0000164184 [ncp.at] TRACE: < +CGREG: 2,0
0000164185 [ncp.at] TRACE: < OK
0000179286 [ncp.at] TRACE: > AT+CREG?
0000179334 [ncp.at] TRACE: < +CREG: 2,1,"015E","FBAC9",6
0000179336 [ncp.at] TRACE: < OK
0000179337 [ncp.at] TRACE: > AT+CGREG?
0000179384 [ncp.at] TRACE: < +CGREG: 2,0
0000179385 [ncp.at] TRACE: < OK

It’s because of an automatic network selection?

Do you experience similar traces @Paul_M?

You can get more lower level debug information by adding

SerialLogHandler logHandler(LOG_LEVEL_TRACE);

to your firmware code.

@mcen I don’t have time to get these traces, because I have subsequently determined two universal natural laws of the Particle universe:

  1. If you are using cellular, use 1.3.1-rc1, or else your Boron will most certainly be destroyed and enter permanent states of disconnectivity (which I have observed with 1.5.0 and newer);
  2. If you are using cellular, use an external power-switching hardware watchdog.

I am of high confidence that your reflashing issues above are similar to mine and are because Particle ruined the cellular firmware post-1.3.1-rc1. Downgrade and install an external power switching watchdog to save you extreme amounts of future pain and frustration. Take it from me. You’ll thank me later. (See my recent threads for more info)

1 Like

Hi @mcen, our support and engineering teams are interested in knowing more about what’s going on here. We’d like to investigate this further. Would you mind submitting a support ticket with your logs along with the associated device ID for this unit? We’d like investigate this device’s behavior and potentially reach out to our telephony partner to gather additional insight.
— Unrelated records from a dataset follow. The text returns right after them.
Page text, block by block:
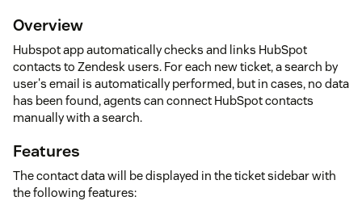
Overview
Hubspot app automatically checks and links HubSpot
contacts to Zendesk users. For each new ticket, a search by
user's email is automatically performed, but in cases, no data
has been found, agents can connect HubSpot contacts
manually with a search.
Features
The contact data will be displayed in the ticket sidebar with
the following features:
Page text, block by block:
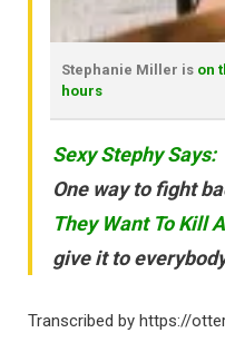
Stephanie Miller is on
hours
Sexy Stephy Says:
One way to fight
They Want To Kill
give it to
Transcribed by https://
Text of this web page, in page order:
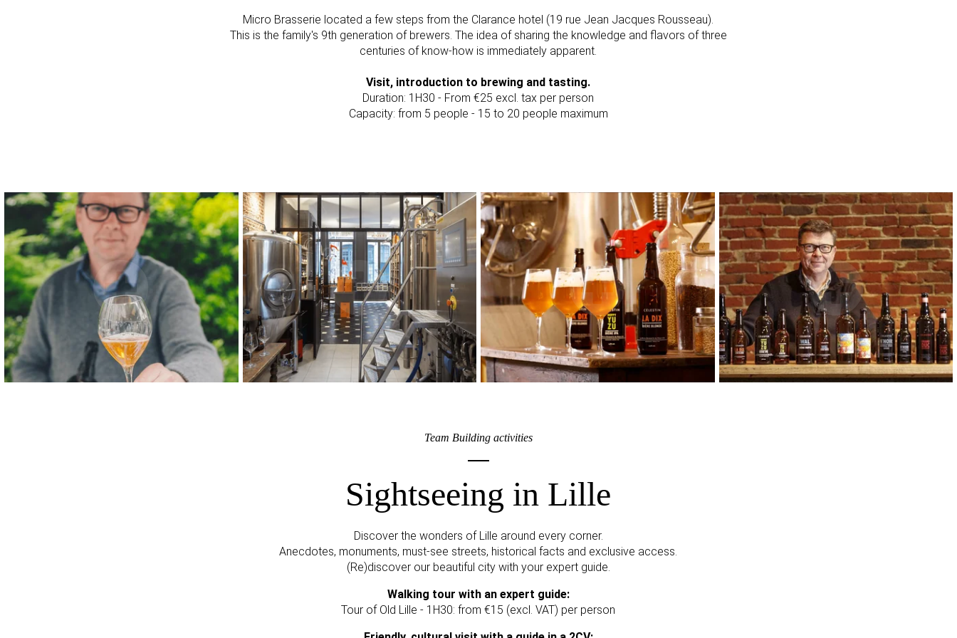
Micro Brasserie located a few steps from the Clarance hotel (19 rue Jean Jacques Rousseau).
This is the family's 9th generation of brewers. The idea of sharing the knowledge and flavors of three
centuries of know-how is immediately apparent.
Visit, introduction to brewing and tasting.
Duration: 1H30 - From €25 excl. tax per person
Capacity: from 5 people - 15 to 20 people maximum
Team Building activities
Sightseeing in Lille
Discover the wonders of Lille around every corner.
Anecdotes, monuments, must-see streets, historical facts and exclusive access.
(Re)discover our beautiful city with your expert guide.
Walking tour with an expert guide:
Tour of Old Lille - 1H30: from €15 (excl. VAT) per person
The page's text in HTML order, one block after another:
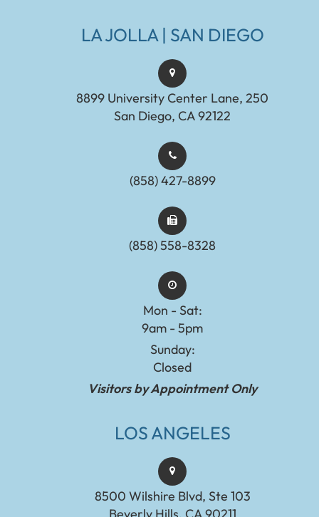
LA JOLLA | SAN DIEGO
8899 University Center Lane, 250
San Diego, CA 92122
(858) 427-8899
(858) 558-8328
Mon - Sat:
9am - 5pm
Sunday:
Closed
Visitors by Appointment Only
LOS ANGELES
8500 Wilshire Blvd, Ste 103
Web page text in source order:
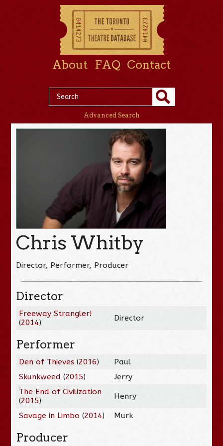
About FAQ Contact
Advanced Search
Chris Whitby
Director, Performer, Producer
Director
Freeway Strangler!
(2014) Director
Performer
Den of Thieves (2016)
Paul
Skunkweed (2015)
Jerry
The End of Civilization
(2015) Henry
Savage in Limbo (2014) Murk
Producer

@mcen to clarify – this may be the result of a connectivity management issue in Device OS, but there does seem to be something weird happening on the network side making it possible that is an issue with the SIM.
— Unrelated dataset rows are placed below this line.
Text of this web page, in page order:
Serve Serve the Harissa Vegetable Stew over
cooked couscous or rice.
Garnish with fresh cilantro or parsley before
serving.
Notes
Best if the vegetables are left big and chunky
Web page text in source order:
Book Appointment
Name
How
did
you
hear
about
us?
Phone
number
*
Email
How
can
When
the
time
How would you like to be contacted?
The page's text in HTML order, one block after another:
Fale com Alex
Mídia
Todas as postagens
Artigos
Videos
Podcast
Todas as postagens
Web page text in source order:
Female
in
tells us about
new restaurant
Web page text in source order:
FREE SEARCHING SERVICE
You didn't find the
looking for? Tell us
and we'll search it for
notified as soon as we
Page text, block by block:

The logs reveal that the device is connecting as a roaming connection, but then immediately disconnecting GSM and reconnecting as a HOME connection. This is an abnormal connect sequence that we’d like to explore deeper to find and resolve the root cause.

The purpose behind collecting more information via support is so that we can investigate corresponding cloud side logs and request additional network logging from our telephony partner.